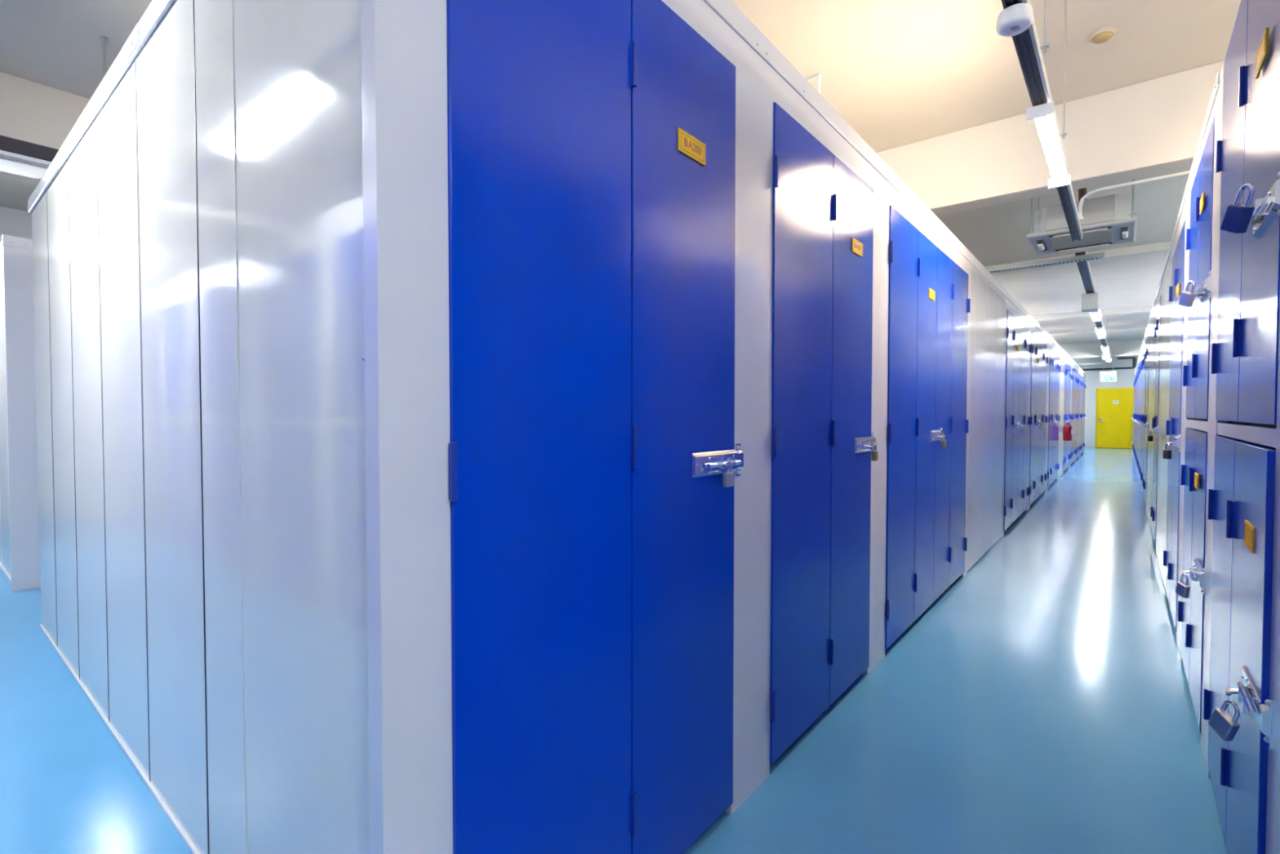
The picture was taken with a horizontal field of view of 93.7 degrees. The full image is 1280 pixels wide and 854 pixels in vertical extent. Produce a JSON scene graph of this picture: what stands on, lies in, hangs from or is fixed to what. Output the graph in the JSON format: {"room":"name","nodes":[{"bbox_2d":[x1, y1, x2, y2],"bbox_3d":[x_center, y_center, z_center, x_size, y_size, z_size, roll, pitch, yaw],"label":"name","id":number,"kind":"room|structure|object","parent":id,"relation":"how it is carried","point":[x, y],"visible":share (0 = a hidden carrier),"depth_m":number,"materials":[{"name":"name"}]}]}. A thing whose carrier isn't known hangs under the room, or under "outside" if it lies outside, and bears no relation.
{"room":"self storage facility","nodes":[
{"label":"self storage facility","id":0,"kind":"room"},
{"bbox_2d":[0,206,31,242],"bbox_3d":[-0.265,-0.992,17.146,0.150,3.960,33.900,1,2,39],"label":"wall","id":1,"kind":"structure","parent":0,"point":[13,222],"depth_m":7.55,"materials":[{"name":"white paint"}]},
{"bbox_2d":[1078,170,1190,221],"bbox_3d":[4.501,-1.892,4.537,1.939,0.241,0.099,1,2,41],"label":"conduit","id":2,"kind":"object","parent":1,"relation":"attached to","point":[1081,218],"visible":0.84,"depth_m":4.93,"materials":[{"name":"white plastic"}]},
{"bbox_2d":[0,447,1226,853],"bbox_3d":[5.829,1.155,12.286,15.900,0.100,34.000,1,2,39],"label":"floor","id":3,"kind":"structure","parent":0,"point":[1042,703],"depth_m":2.60,"materials":[{"name":"blue paint"}]},
{"bbox_2d":[2,245,38,591],"bbox_3d":[-4.880,-0.057,4.725,0.050,2.688,0.146,1,2,39],"label":"wall","id":4,"kind":"structure","parent":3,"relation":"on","point":[16,260],"depth_m":4.71,"materials":[{"name":"white paint"}]},
{"bbox_2d":[30,249,40,587],"bbox_3d":[-5.176,-0.085,5.862,2.063,2.688,1.254,1,2,39],"label":"storage unit","id":5,"kind":"object","parent":3,"relation":"on","point":[31,251],"visible":0.02,"depth_m":4.77,"materials":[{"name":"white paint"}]},
{"bbox_2d":[1,234,32,249],"bbox_3d":[-4.046,-1.467,5.718,0.062,0.081,2.800,1,2,39],"label":"cap rail","id":6,"kind":"object","parent":5,"relation":"on","point":[6,240],"visible":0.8,"depth_m":4.67,"materials":[{"name":"white metal"}]},
{"bbox_2d":[0,0,369,853],"bbox_3d":[-4.291,-0.045,4.216,9.786,2.688,0.058,1,2,39],"label":"wall","id":7,"kind":"structure","parent":3,"relation":"on","point":[197,252],"depth_m":1.70,"materials":[{"name":"white metal"}]},
{"bbox_2d":[0,240,3,259],"bbox_3d":[-6.513,-1.473,5.966,4.088,0.081,0.065,1,2,39],"label":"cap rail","id":8,"kind":"object","parent":7,"relation":"on","point":[1,246],"visible":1,"depth_m":4.83,"materials":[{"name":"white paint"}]},
{"bbox_2d":[27,0,175,213],"bbox_3d":[-2.210,-1.390,2.496,4.426,0.081,0.062,1,2,39],"label":"cap rail","id":9,"kind":"object","parent":7,"relation":"on","point":[157,10],"visible":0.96,"depth_m":2.42,"materials":[{"name":"white metal"}]},
{"bbox_2d":[360,0,453,853],"bbox_3d":[-0.443,0.028,1.151,0.050,2.688,0.146,1,2,39],"label":"post","id":10,"kind":"object","parent":3,"relation":"on","point":[403,42],"visible":1,"depth_m":1.12,"materials":[{"name":"white metal"}]},
{"bbox_2d":[446,0,755,853],"bbox_3d":[-0.826,-0.001,2.353,2.286,2.688,1.263,1,2,39],"label":"storage unit","id":11,"kind":"object","parent":3,"relation":"on","point":[601,153],"visible":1,"depth_m":1.52,"materials":[{"name":"white paint"}]},
{"bbox_2d":[722,460,733,487],"bbox_3d":[0.286,0.151,1.944,0.018,0.086,0.044,1,2,39],"label":"padlock","id":12,"kind":"object","parent":11,"relation":"attached to","point":[727,477],"visible":0.93,"depth_m":1.93,"materials":[{"name":"silver metal"}]},
{"bbox_2d":[751,52,881,793],"bbox_3d":[0.021,-0.026,3.404,2.286,2.688,1.435,1,2,39],"label":"storage unit","id":13,"kind":"object","parent":3,"relation":"on","point":[817,242],"visible":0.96,"depth_m":2.54,"materials":[{"name":"white paint"}]},
{"bbox_2d":[871,442,878,461],"bbox_3d":[1.212,0.128,3.092,0.020,0.094,0.048,1,2,39],"label":"padlock","id":14,"kind":"object","parent":13,"relation":"hanging from","point":[874,453],"visible":0.98,"depth_m":3.08,"materials":[{"name":"gold metal"}]},
{"bbox_2d":[702,0,1085,375],"bbox_3d":[7.546,-1.595,11.022,0.062,0.081,25.610,1,2,39],"label":"cap rail","id":15,"kind":"object","parent":13,"relation":"on","point":[726,10],"visible":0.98,"depth_m":2.72,"materials":[{"name":"white metal"}]},
{"bbox_2d":[876,176,971,664],"bbox_3d":[1.248,-0.062,4.926,2.286,2.688,2.474,1,2,39],"label":"storage unit","id":16,"kind":"object","parent":3,"relation":"on","point":[924,349],"visible":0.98,"depth_m":3.90,"materials":[{"name":"white paint"}]},
{"bbox_2d":[942,434,946,447],"bbox_3d":[2.175,0.099,4.287,0.020,0.094,0.048,1,2,39],"label":"padlock","id":17,"kind":"object","parent":16,"relation":"hanging from","point":[944,441],"visible":0.95,"depth_m":4.27,"materials":[{"name":"gold metal"}]},
{"bbox_2d":[967,264,1004,570],"bbox_3d":[3.447,-0.087,5.978,0.050,2.688,1.921,1,2,39],"label":"blank panel section","id":18,"kind":"object","parent":3,"relation":"on","point":[987,340],"visible":0.89,"depth_m":5.82,"materials":[{"name":"white metal"}]},
{"bbox_2d":[1000,297,1031,537],"bbox_3d":[3.983,-0.144,8.322,2.283,2.688,2.399,1,2,39],"label":"storage unit","id":19,"kind":"object","parent":3,"relation":"on","point":[1018,346],"visible":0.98,"depth_m":7.44,"materials":[{"name":"white paint"}]},
{"bbox_2d":[1027,322,1048,510],"bbox_3d":[5.539,-0.190,10.253,2.283,2.688,2.559,1,2,39],"label":"storage unit","id":20,"kind":"object","parent":3,"relation":"on","point":[1039,342],"visible":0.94,"depth_m":9.40,"materials":[{"name":"white paint"}]},
{"bbox_2d":[1045,339,1061,491],"bbox_3d":[7.145,-0.238,12.246,2.283,2.688,2.559,1,2,39],"label":"storage unit","id":21,"kind":"object","parent":3,"relation":"on","point":[1054,353],"visible":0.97,"depth_m":11.39,"materials":[{"name":"white paint"}]},
{"bbox_2d":[1057,351,1064,478],"bbox_3d":[9.145,-0.257,13.048,0.050,2.688,1.197,1,2,39],"label":"blank panel section","id":22,"kind":"object","parent":3,"relation":"on","point":[1062,355],"visible":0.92,"depth_m":13.00,"materials":[{"name":"white metal"}]},
{"bbox_2d":[1060,421,1071,440],"bbox_3d":[9.122,0.075,12.828,0.202,0.435,0.184,1,2,39],"label":"fire extinguisher","id":23,"kind":"object","parent":22,"relation":"attached to","point":[1066,429],"visible":1,"depth_m":12.77,"materials":[{"name":"red metal"}]},
{"bbox_2d":[1062,355,1071,472],"bbox_3d":[9.457,-0.307,15.114,2.283,2.688,2.409,1,2,39],"label":"storage unit","id":24,"kind":"object","parent":3,"relation":"on","point":[1068,363],"visible":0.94,"depth_m":14.28,"materials":[{"name":"white paint"}]},
{"bbox_2d":[1070,362,1077,465],"bbox_3d":[10.969,-0.352,16.991,2.283,2.688,2.409,1,2,39],"label":"storage unit","id":25,"kind":"object","parent":3,"relation":"on","point":[1074,369],"visible":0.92,"depth_m":16.21,"materials":[{"name":"white paint"}]},
{"bbox_2d":[1075,368,1082,459],"bbox_3d":[12.481,-0.397,18.867,2.283,2.688,2.409,1,2,39],"label":"storage unit","id":26,"kind":"object","parent":3,"relation":"on","point":[1079,384],"visible":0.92,"depth_m":18.07,"materials":[{"name":"white paint"}]},
{"bbox_2d":[1080,372,1085,454],"bbox_3d":[13.993,-0.442,20.743,2.283,2.688,2.409,1,2,39],"label":"storage unit","id":27,"kind":"object","parent":3,"relation":"on","point":[1083,376],"visible":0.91,"depth_m":19.96,"materials":[{"name":"white paint"}]},
{"bbox_2d":[1132,372,1135,456],"bbox_3d":[16.680,-0.403,19.111,1.561,2.688,1.499,1,2,39],"label":"storage unit","id":28,"kind":"object","parent":3,"relation":"on","point":[1135,372],"visible":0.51,"depth_m":19.47,"materials":[{"name":"white paint"}]},
{"bbox_2d":[1132,368,1136,455],"bbox_3d":[15.739,-0.375,17.944,1.561,2.688,1.499,1,2,39],"label":"storage unit","id":29,"kind":"object","parent":3,"relation":"on","point":[1135,369],"visible":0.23,"depth_m":18.23,"materials":[{"name":"white paint"}]},
{"bbox_2d":[1133,366,1137,459],"bbox_3d":[14.797,-0.347,16.776,1.561,2.688,1.499,1,2,39],"label":"storage unit","id":30,"kind":"object","parent":3,"relation":"on","point":[1136,366],"visible":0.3,"depth_m":17.09,"materials":[{"name":"white paint"}]},
{"bbox_2d":[1133,363,1137,462],"bbox_3d":[13.856,-0.319,15.608,1.561,2.688,1.499,1,2,39],"label":"storage unit","id":31,"kind":"object","parent":3,"relation":"on","point":[1137,363],"visible":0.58,"depth_m":15.98,"materials":[{"name":"white paint"}]},
{"bbox_2d":[1134,360,1138,471],"bbox_3d":[12.915,-0.291,14.441,1.561,2.688,1.499,1,2,39],"label":"storage unit","id":32,"kind":"object","parent":3,"relation":"on","point":[1138,361],"visible":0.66,"depth_m":14.81,"materials":[{"name":"white paint"}]},
{"bbox_2d":[1135,355,1140,472],"bbox_3d":[11.974,-0.263,13.273,1.561,2.688,1.499,1,2,39],"label":"storage unit","id":33,"kind":"object","parent":3,"relation":"on","point":[1139,375],"visible":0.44,"depth_m":13.60,"materials":[{"name":"white paint"}]},
{"bbox_2d":[1136,349,1142,479],"bbox_3d":[11.033,-0.235,12.105,1.561,2.688,1.499,1,2,39],"label":"storage unit","id":34,"kind":"object","parent":3,"relation":"on","point":[1140,371],"visible":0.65,"depth_m":12.48,"materials":[{"name":"white paint"}]},
{"bbox_2d":[1137,341,1144,486],"bbox_3d":[10.092,-0.206,10.937,1.561,2.688,1.499,1,2,39],"label":"storage unit","id":35,"kind":"object","parent":3,"relation":"on","point":[1143,347],"visible":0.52,"depth_m":11.31,"materials":[{"name":"white paint"}]},
{"bbox_2d":[1139,333,1146,498],"bbox_3d":[9.151,-0.178,9.770,1.561,2.688,1.499,1,2,39],"label":"storage unit","id":36,"kind":"object","parent":3,"relation":"on","point":[1145,339],"visible":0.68,"depth_m":10.12,"materials":[{"name":"white paint"}]},
{"bbox_2d":[1142,321,1150,506],"bbox_3d":[8.210,-0.150,8.602,1.561,2.688,1.499,1,2,39],"label":"storage unit","id":37,"kind":"object","parent":3,"relation":"on","point":[1147,353],"visible":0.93,"depth_m":8.91,"materials":[{"name":"white paint"}]},
{"bbox_2d":[1146,300,1156,532],"bbox_3d":[6.540,-0.127,7.636,0.050,2.688,2.097,1,2,39],"label":"blank panel section","id":38,"kind":"object","parent":3,"relation":"on","point":[1153,321],"visible":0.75,"depth_m":7.55,"materials":[{"name":"white metal"}]},
{"bbox_2d":[1150,283,1161,546],"bbox_3d":[6.061,-0.086,5.936,1.561,2.688,1.149,1,2,39],"label":"storage unit","id":39,"kind":"object","parent":3,"relation":"on","point":[1157,329],"visible":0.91,"depth_m":6.28,"materials":[{"name":"white paint"}]},
{"bbox_2d":[1147,431,1153,441],"bbox_3d":[5.191,0.093,6.096,0.022,0.106,0.055,0,1,16],"label":"padlock","id":40,"kind":"object","parent":39,"relation":"attached to","point":[1149,437],"visible":1,"depth_m":6.08,"materials":[{"name":"grey metal"}]},
{"bbox_2d":[1155,247,1172,587],"bbox_3d":[4.657,-0.071,5.301,0.050,2.688,1.597,1,2,39],"label":"blank panel section","id":41,"kind":"object","parent":3,"relation":"on","point":[1166,279],"visible":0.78,"depth_m":5.23,"materials":[{"name":"white metal"}]},
{"bbox_2d":[1163,188,1189,651],"bbox_3d":[4.204,-0.031,3.631,1.561,2.688,1.569,1,2,39],"label":"storage unit","id":42,"kind":"object","parent":3,"relation":"on","point":[1175,424],"visible":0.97,"depth_m":3.93,"materials":[{"name":"white paint"}]},
{"bbox_2d":[1163,442,1171,459],"bbox_3d":[3.308,0.149,3.760,0.022,0.106,0.055,0,1,16],"label":"padlock","id":43,"kind":"object","parent":42,"relation":"attached to","point":[1166,453],"visible":1,"depth_m":3.75,"materials":[{"name":"grey metal"}]},
{"bbox_2d":[1133,71,1220,373],"bbox_3d":[9.460,-1.586,11.235,0.061,0.053,22.838,1,2,39],"label":"cap rail","id":44,"kind":"object","parent":42,"relation":"on","point":[1216,85],"visible":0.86,"depth_m":3.27,"materials":[{"name":"white metal"}]},
{"bbox_2d":[1177,86,1219,756],"bbox_3d":[3.275,-0.004,2.479,1.561,2.688,1.389,1,2,39],"label":"storage unit","id":45,"kind":"object","parent":3,"relation":"on","point":[1201,233],"visible":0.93,"depth_m":2.74,"materials":[{"name":"white paint"}]},
{"bbox_2d":[1175,573,1190,598],"bbox_3d":[2.357,0.686,2.603,0.021,0.103,0.061,0,1,10],"label":"padlock","id":46,"kind":"object","parent":45,"relation":"attached to","point":[1182,588],"visible":1,"depth_m":2.59,"materials":[{"name":"silver metal"}]},
{"bbox_2d":[1177,280,1195,307],"bbox_3d":[2.347,-0.566,2.568,0.023,0.112,0.081,0,1,10],"label":"padlock","id":47,"kind":"object","parent":45,"relation":"attached to","point":[1187,298],"visible":1,"depth_m":2.56,"materials":[{"name":"silver metal"}]},
{"bbox_2d":[1203,0,1279,853],"bbox_3d":[2.399,0.003,1.391,1.561,2.728,1.404,1,2,39],"label":"storage unit","id":48,"kind":"object","parent":3,"relation":"on","point":[1243,639],"visible":0.98,"depth_m":1.66,"materials":[{"name":"white paint"}]},
{"bbox_2d":[1208,699,1239,741],"bbox_3d":[1.440,0.717,1.476,0.021,0.103,0.075,0,1,4],"label":"padlock","id":49,"kind":"object","parent":48,"relation":"attached to","point":[1226,726],"visible":1,"depth_m":1.47,"materials":[{"name":"silver metal"}]},
{"bbox_2d":[1220,182,1254,233],"bbox_3d":[1.422,-0.514,1.423,0.023,0.111,0.084,0,1,10],"label":"padlock","id":50,"kind":"object","parent":48,"relation":"attached to","point":[1237,219],"visible":1,"depth_m":1.41,"materials":[{"name":"blue metal"}]},
{"bbox_2d":[1275,711,1279,853],"bbox_3d":[1.577,0.028,0.326,1.503,2.728,1.284,1,2,39],"label":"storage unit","id":51,"kind":"object","parent":3,"relation":"on","point":[1277,838],"visible":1,"depth_m":1.30,"materials":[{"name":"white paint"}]},
{"bbox_2d":[0,0,1240,344],"bbox_3d":[5.829,-2.903,12.189,15.900,0.100,34.000,1,2,39],"label":"ceiling","id":52,"kind":"structure","parent":0,"point":[900,73],"depth_m":4.41,"materials":[{"name":"paint"}]},
{"bbox_2d":[0,135,59,165],"bbox_3d":[-0.970,-2.041,8.440,0.120,0.125,12.000,1,2,39],"label":"track","id":53,"kind":"object","parent":52,"relation":"hanging from","point":[6,144],"depth_m":4.21,"materials":[{"name":"grey metal"}]},
{"bbox_2d":[0,71,90,179],"bbox_3d":[-4.492,-2.360,5.169,0.350,0.650,9.700,1,2,39],"label":"beam","id":54,"kind":"structure","parent":52,"relation":"attached to","point":[31,112],"depth_m":4.66,"materials":[{"name":"white paint"}]},
{"bbox_2d":[99,35,107,77],"bbox_3d":[-3.662,-2.029,4.110,0.042,1.260,0.044,1,2,39],"label":"rod","id":55,"kind":"object","parent":52,"relation":"hanging from","point":[104,38],"visible":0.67,"depth_m":4.09,"materials":[{"name":"silver metal"}]},
{"bbox_2d":[806,73,821,93],"bbox_3d":[1.236,-2.082,4.694,0.039,1.193,0.423,-1,2,-37],"label":"bracket","id":56,"kind":"object","parent":52,"relation":"hanging from","point":[818,75],"visible":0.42,"depth_m":4.51,"materials":[{"name":"white plastic"}]},
{"bbox_2d":[1000,0,1082,241],"bbox_3d":[1.900,-2.149,2.849,0.107,0.960,7.000,1,2,39],"label":"track","id":57,"kind":"object","parent":52,"relation":"hanging from","point":[1027,44],"visible":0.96,"depth_m":3.02,"materials":[{"name":"grey metal"}]},
{"bbox_2d":[995,3,1033,36],"bbox_3d":[1.500,-1.625,2.400,0.128,0.065,0.128,1,2,39],"label":"sensor","id":58,"kind":"object","parent":57,"relation":"attached to","point":[1015,20],"visible":1,"depth_m":2.37,"materials":[{"name":"white plastic"}]},
{"bbox_2d":[1026,101,1070,188],"bbox_3d":[2.473,-1.655,3.606,0.122,0.060,1.260,1,2,39],"label":"strip light","id":59,"kind":"object","parent":57,"relation":"attached to","point":[1040,113],"visible":1,"depth_m":3.46,"materials":[{"name":"white plastic"}]},
{"bbox_2d":[985,249,1104,273],"bbox_3d":[3.201,-2.403,8.859,5.800,0.740,0.100,1,2,39],"label":"cable tray","id":60,"kind":"object","parent":52,"relation":"hanging from","point":[1073,259],"visible":0.23,"depth_m":7.36,"materials":[{"name":"silver metal"}]},
{"bbox_2d":[875,60,1223,216],"bbox_3d":[1.456,-2.393,6.772,15.500,0.660,0.260,1,2,39],"label":"beam","id":61,"kind":"structure","parent":52,"relation":"attached to","point":[1153,126],"depth_m":4.92,"materials":[{"name":"white paint"}]},
{"bbox_2d":[984,241,1170,275],"bbox_3d":[5.170,-2.774,11.374,15.500,0.120,0.300,1,2,39],"label":"beam","id":62,"kind":"structure","parent":52,"relation":"attached to","point":[1160,248],"depth_m":9.39,"materials":[{"name":"white paint"}]},
{"bbox_2d":[1026,178,1137,254],"bbox_3d":[4.371,-2.308,5.953,0.880,0.790,1.641,1,2,39],"label":"air conditioner","id":63,"kind":"object","parent":52,"relation":"hanging from","point":[1107,220],"visible":0.84,"depth_m":6.05,"materials":[{"name":"white plastic"},{"name":"painted metal"}]},
{"bbox_2d":[1049,228,1112,249],"bbox_3d":[4.609,-1.953,6.258,0.510,0.017,0.510,1,2,39],"label":"return grille","id":64,"kind":"object","parent":63,"relation":"attached to","point":[1102,236],"depth_m":6.25,"materials":[{"name":"grey"}]},
{"bbox_2d":[1031,305,1152,321],"bbox_3d":[9.499,-2.903,16.746,15.500,0.120,0.300,1,2,39],"label":"beam","id":65,"kind":"structure","parent":52,"relation":"attached to","point":[1142,308],"depth_m":15.09,"materials":[{"name":"white paint"}]},
{"bbox_2d":[1075,251,1111,362],"bbox_3d":[13.724,-2.680,17.659,0.145,0.610,26.016,1,2,39],"label":"track","id":66,"kind":"object","parent":52,"relation":"hanging from","point":[1084,268],"visible":0.43,"depth_m":8.92,"materials":[{"name":"grey metal"}]},
{"bbox_2d":[1081,292,1098,312],"bbox_3d":[7.428,-2.050,9.893,0.220,0.265,0.300,1,2,39],"label":"box","id":67,"kind":"object","parent":66,"relation":"hanging from","point":[1090,301],"visible":1,"depth_m":9.78,"materials":[{"name":"white plastic"}]},
{"bbox_2d":[1089,309,1102,320],"bbox_3d":[9.027,-2.203,11.876,0.170,0.060,1.300,1,2,39],"label":"strip light","id":68,"kind":"object","parent":66,"relation":"attached to","point":[1096,315],"visible":0.77,"depth_m":11.96,"materials":[{"name":"white plastic"}]},
{"bbox_2d":[1094,327,1106,338],"bbox_3d":[11.129,-2.266,14.484,0.170,0.060,2.000,1,2,39],"label":"strip light","id":69,"kind":"object","parent":66,"relation":"attached to","point":[1100,331],"visible":1,"depth_m":14.45,"materials":[{"name":"white plastic"}]},
{"bbox_2d":[1101,346,1109,353],"bbox_3d":[14.204,-2.357,18.298,0.170,0.060,2.000,1,2,39],"label":"strip light","id":70,"kind":"object","parent":66,"relation":"attached to","point":[1105,349],"visible":1,"depth_m":18.34,"materials":[{"name":"white plastic"}]},
{"bbox_2d":[1102,351,1111,359],"bbox_3d":[15.176,-2.301,19.507,0.220,0.225,0.300,1,2,39],"label":"strip light","id":71,"kind":"object","parent":66,"relation":"hanging from","point":[1104,356],"visible":0.96,"depth_m":19.40,"materials":[{"name":"white plastic"}]},
{"bbox_2d":[1045,323,1147,335],"bbox_3d":[11.820,-2.972,19.626,15.500,0.120,0.300,1,2,39],"label":"beam","id":72,"kind":"structure","parent":52,"relation":"attached to","point":[1134,326],"depth_m":18.00,"materials":[{"name":"white paint"}]},
{"bbox_2d":[1058,339,1143,358],"bbox_3d":[14.957,-2.870,23.523,15.500,0.510,0.300,1,2,39],"label":"beam","id":73,"kind":"structure","parent":52,"relation":"attached to","point":[1128,348],"depth_m":21.87,"materials":[{"name":"white paint"}]},
{"bbox_2d":[1088,26,1115,44],"bbox_3d":[3.127,-2.636,4.058,0.150,0.045,0.150,1,2,39],"label":"smoke detector","id":74,"kind":"object","parent":52,"relation":"attached to","point":[1103,35],"visible":1,"depth_m":4.03,"materials":[{"name":"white plastic"}]},
{"bbox_2d":[1100,333,1115,382],"bbox_3d":[15.371,-2.263,19.667,0.410,1.540,0.067,1,2,39],"label":"exit sign","id":75,"kind":"object","parent":52,"relation":"hanging from","point":[1104,375],"visible":0.94,"depth_m":19.65,"materials":[{"name":"white plastic"}]},
{"bbox_2d":[1076,361,1106,365],"bbox_3d":[15.242,-2.537,25.678,7.450,0.120,0.115,1,2,39],"label":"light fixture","id":76,"kind":"object","parent":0,"point":[1097,362],"visible":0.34,"depth_m":23.60,"materials":[{"name":"white plastic"}]},
{"bbox_2d":[1071,355,1138,448],"bbox_3d":[16.416,-1.189,25.375,15.800,3.960,0.150,1,2,39],"label":"wall","id":77,"kind":"structure","parent":0,"point":[1125,378],"depth_m":23.88,"materials":[{"name":"white paint"}]},
{"bbox_2d":[1082,357,1135,370],"bbox_3d":[15.779,-2.521,25.631,8.346,0.447,0.093,1,2,39],"label":"conduit","id":78,"kind":"object","parent":77,"relation":"attached to","point":[1134,358],"visible":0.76,"depth_m":23.29,"materials":[{"name":"grey metal"}]},
{"bbox_2d":[1095,387,1133,448],"bbox_3d":[18.572,-0.344,23.480,1.140,2.360,0.125,1,2,39],"label":"door","id":79,"kind":"structure","parent":77,"relation":"in","point":[1114,406],"depth_m":23.48,"materials":[{"name":"yellow paint"}]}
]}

▸ **PROBLEM DETAILS**: Whenever the word "self" appears in a line above, copy that line.

▸ **ANSWER TO THE PROBLEM**:
{"room":"self storage facility","nodes":[
{"label":"self storage facility","id":0,"kind":"room"},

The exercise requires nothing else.